___ EXERCISE MATERIAL

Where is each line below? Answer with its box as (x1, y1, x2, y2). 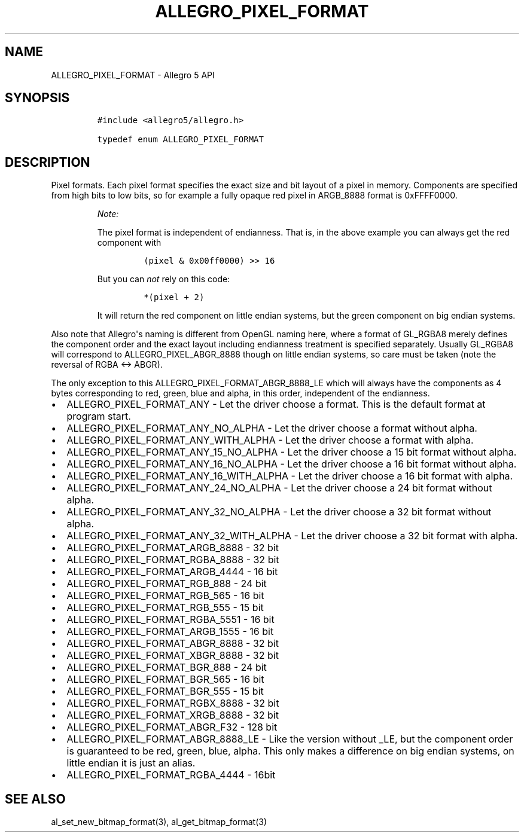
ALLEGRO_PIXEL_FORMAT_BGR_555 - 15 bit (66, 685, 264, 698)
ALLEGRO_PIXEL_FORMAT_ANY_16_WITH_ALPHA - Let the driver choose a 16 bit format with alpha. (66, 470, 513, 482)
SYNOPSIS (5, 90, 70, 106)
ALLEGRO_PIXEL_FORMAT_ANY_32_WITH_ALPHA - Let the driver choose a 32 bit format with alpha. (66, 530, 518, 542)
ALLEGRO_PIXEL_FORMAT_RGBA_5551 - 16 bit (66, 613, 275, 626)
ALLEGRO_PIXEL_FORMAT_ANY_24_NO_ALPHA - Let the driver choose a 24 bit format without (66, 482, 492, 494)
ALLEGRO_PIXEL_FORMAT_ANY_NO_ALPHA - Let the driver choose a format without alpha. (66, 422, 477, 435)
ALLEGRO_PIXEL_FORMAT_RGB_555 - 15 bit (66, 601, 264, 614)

______
___ EXERCISE MATERIAL

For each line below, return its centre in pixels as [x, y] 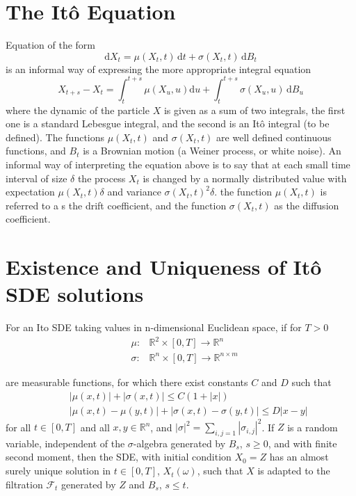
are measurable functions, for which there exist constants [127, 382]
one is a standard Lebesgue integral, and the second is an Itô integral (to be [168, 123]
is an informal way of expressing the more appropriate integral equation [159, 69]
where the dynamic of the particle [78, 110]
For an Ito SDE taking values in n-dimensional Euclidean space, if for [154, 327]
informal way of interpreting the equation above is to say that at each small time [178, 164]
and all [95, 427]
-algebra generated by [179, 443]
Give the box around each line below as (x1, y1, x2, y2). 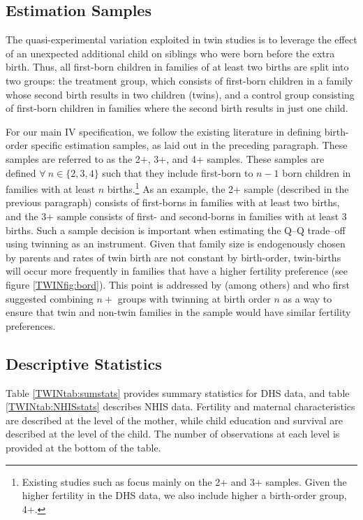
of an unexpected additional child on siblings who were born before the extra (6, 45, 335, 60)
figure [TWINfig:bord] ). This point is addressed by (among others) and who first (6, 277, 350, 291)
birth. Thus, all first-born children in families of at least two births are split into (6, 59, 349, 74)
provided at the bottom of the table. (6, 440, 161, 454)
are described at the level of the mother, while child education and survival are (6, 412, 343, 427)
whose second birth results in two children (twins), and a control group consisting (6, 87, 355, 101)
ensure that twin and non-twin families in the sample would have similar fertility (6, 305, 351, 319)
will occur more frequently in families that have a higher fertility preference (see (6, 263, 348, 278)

______
___ EXERCISE MATERIAL

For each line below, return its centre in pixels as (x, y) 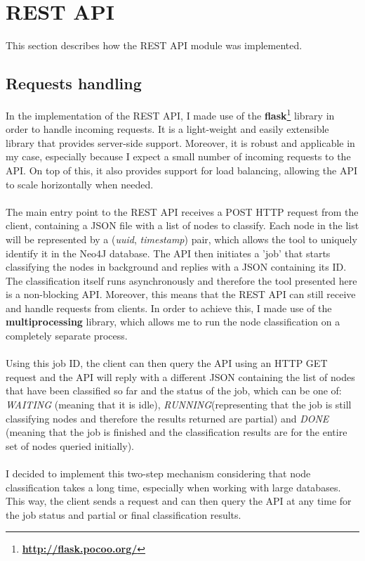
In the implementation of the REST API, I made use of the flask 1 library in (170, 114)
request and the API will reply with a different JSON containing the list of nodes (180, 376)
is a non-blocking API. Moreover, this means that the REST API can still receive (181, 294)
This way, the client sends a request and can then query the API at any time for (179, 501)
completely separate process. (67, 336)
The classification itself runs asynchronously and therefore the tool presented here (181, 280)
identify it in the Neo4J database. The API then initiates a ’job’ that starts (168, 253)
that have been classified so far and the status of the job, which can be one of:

______

HOW TO COMPLETE THIS TASK: From the records above, copy only the lines running from the line holding "Where is each" through the line holding "ALLEGRO_PIXEL_FORMAT_RGB_555 - 15", with no pictures.

SOLUTION FOR THIS PROBLEM:
Where is each line below? Answer with its box as (x1, y1, x2, y2). 
ALLEGRO_PIXEL_FORMAT_BGR_555 - 15 bit (66, 685, 264, 698)
ALLEGRO_PIXEL_FORMAT_ANY_16_WITH_ALPHA - Let the driver choose a 16 bit format with alpha. (66, 470, 513, 482)
SYNOPSIS (5, 90, 70, 106)
ALLEGRO_PIXEL_FORMAT_ANY_32_WITH_ALPHA - Let the driver choose a 32 bit format with alpha. (66, 530, 518, 542)
ALLEGRO_PIXEL_FORMAT_RGBA_5551 - 16 bit (66, 613, 275, 626)
ALLEGRO_PIXEL_FORMAT_ANY_24_NO_ALPHA - Let the driver choose a 24 bit format without (66, 482, 492, 494)
ALLEGRO_PIXEL_FORMAT_ANY_NO_ALPHA - Let the driver choose a format without alpha. (66, 422, 477, 435)
ALLEGRO_PIXEL_FORMAT_RGB_555 - 15 bit (66, 601, 264, 614)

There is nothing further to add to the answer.